From 1937 to 1942 Kennedy served as state director of the WPA Writers Project folklore, oral history, and ethnic studies.  In that capacity he was nominally the boss of Zora Neale Hurston, an Afro-Floridian who later achieved world fame as a novelist and anthropologist.  The project “canned” thousands of Florida folksongs, tales, and legends, preserved for all time at the Library of Congress and State Archives in Tallahassee.

It was in the late 1940s that he took it upon himself to infiltrate, under the pseudonym “John Perkins,” the KKK and other terrorist groups.  Evidence he gathered was instrumental in jailing a number of terrorists, and also led to such additional books as The Klan Unmasked, Southern Exposure, and Jim Crow Guide.  Some of these were translated into a score of languages around the world.

Unable for years to find a publisher in the United States for his books attacking the KKK and Jim Crow racial segregation, Kennedy turned to the famous French philosopher Jean Paul Sarte, who published them under his imprint.  While living in Paris, Kennedy became the “best of friends” with self-exiled African-American author (Native Son, Black Boy, etc.) Richard Wright.

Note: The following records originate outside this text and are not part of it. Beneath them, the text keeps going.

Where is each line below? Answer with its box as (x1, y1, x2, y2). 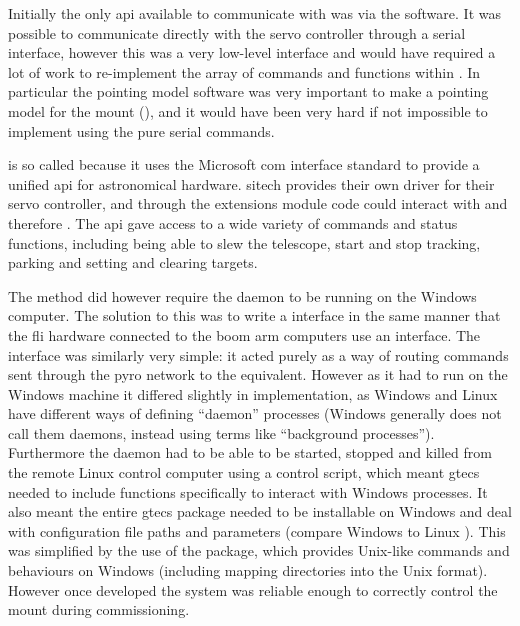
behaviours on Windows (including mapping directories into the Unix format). (8, 560, 488, 581)
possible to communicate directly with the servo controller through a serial (8, 22, 466, 43)
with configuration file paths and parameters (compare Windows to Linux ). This (8, 520, 506, 541)
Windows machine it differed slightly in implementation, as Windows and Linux (8, 383, 498, 404)
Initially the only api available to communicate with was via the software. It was (8, 3, 501, 23)
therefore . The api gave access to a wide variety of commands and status (8, 212, 458, 233)
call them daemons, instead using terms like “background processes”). (8, 422, 435, 443)
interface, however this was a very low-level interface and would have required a (8, 42, 496, 63)
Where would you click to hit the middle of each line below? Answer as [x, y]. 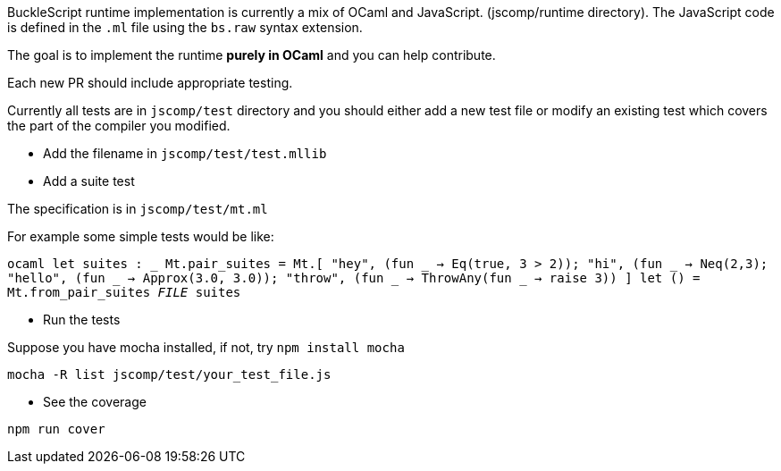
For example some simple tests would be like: [141, 236]
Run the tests [82, 320]
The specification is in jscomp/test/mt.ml [138, 209]
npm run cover [56, 429]
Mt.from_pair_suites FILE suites [124, 292]
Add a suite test [89, 181]
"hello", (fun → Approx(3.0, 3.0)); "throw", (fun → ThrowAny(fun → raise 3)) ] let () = [354, 278]
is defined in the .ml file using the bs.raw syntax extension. [185, 27]
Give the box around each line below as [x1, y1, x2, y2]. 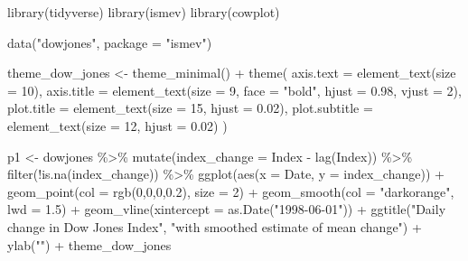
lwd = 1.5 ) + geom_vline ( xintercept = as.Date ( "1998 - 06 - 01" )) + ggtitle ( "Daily [7, 200, 446, 219]
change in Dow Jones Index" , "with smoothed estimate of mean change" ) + [7, 217, 422, 236]
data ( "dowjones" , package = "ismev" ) [7, 33, 212, 51]
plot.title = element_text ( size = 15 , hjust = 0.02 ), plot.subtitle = [7, 98, 373, 117]
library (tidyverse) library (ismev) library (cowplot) [7, 3, 280, 21]
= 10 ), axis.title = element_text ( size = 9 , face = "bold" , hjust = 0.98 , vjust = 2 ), [7, 80, 462, 99]
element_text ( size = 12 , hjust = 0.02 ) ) [7, 116, 228, 135]
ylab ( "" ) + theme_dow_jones [7, 235, 172, 254]

Kennedy’s most recent book, After Appomattox: How the South Won the War, was completed in 1998 with the help of his wife Joyce Ann.

Kennedy’s long affiliation with the Florida Historical Society began in 1937.  A founding member of the Florida Folklore Society and Oral Historian Association, he is a recipient of the Florida Folk Heritage Award, Florida Governor’s Heartland Award, an honorary doctorate from the University of North Florida,

Honorary Fellow of the Society of Professional Journalists, NAACP Freedom Award, Urban League’s Clanzel T. Brown Award, Dr. Benjamin Spock Peacemaker Award and the Jules Verne Medal presented by Jacksonville’s sister city, Nantes.

Repositories for his papers include the New York Public Library’s Schomburg Center for the Study of Black Culture, Southern Labor History Archives at Georgia State University, and the University of South Florida.

Now 88, he is “racing the clock” at his rustic retreat, Beluthahatchee in St. Johns County, trying to complete his autobiography Dissident-at-Large, a formula for peaceful coexistence in the 21st century titled Hate No More, and a collection of Key West folklore, Grits & Grunts.

A Stetson Kennedy Foundation, chartered by the State of Florida and headquartered in Beluthahatchee, is dedicated to carrying on his legacy of struggle on behalf of “Fellow Man and Mother Earth.”

Beluthahatchee has been designated a Literary Landmark by Friends of the Library—USA, and a historic site marker has been approved by the St. Johns County Historic Resources Review Board.

Established by the Florida Legislature in 1986, the Florida Artists Hall of Fame recognizes persons, living or deceased, who have made significant contributions to the arts in Florida either as performing or practicing artists in individual disciplines. These individuals contribute to Florida's national or international reputation as a state with a strong and sustained commitment toward the development of cultural excellence. The Florida Artists Hall of Fame currently consists of over 30 inductees, including musician and performer Ray Charles, writers Zora Neale Hurston, Tennessee Williams and Ernest Hemingway, and visual artists Duane Hanson, Robert Rauschenberg and James Rosenquist.